**Directions**:
Look below for the line that has "Page text, block". Set down the lines from there through the line that has "ask for changes from", exactly as written.

**The input**:

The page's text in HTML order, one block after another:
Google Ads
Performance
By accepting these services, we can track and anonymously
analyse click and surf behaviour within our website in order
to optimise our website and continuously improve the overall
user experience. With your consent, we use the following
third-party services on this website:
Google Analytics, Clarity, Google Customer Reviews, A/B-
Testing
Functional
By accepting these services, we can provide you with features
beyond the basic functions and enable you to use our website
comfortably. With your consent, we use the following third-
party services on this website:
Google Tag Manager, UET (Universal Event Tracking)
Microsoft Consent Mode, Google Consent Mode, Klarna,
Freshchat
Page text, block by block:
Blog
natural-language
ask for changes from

---

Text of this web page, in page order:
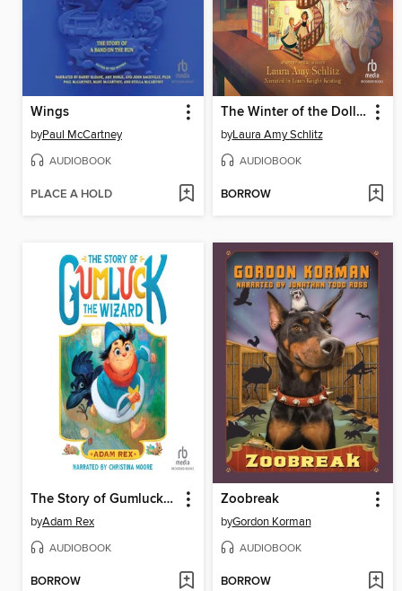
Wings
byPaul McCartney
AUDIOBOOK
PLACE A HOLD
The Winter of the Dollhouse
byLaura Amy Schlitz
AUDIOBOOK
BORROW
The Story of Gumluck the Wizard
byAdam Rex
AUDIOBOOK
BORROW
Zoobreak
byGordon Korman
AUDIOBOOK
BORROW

**The answer**:
Page text, block by block:
Blog
natural-language
ask for changes from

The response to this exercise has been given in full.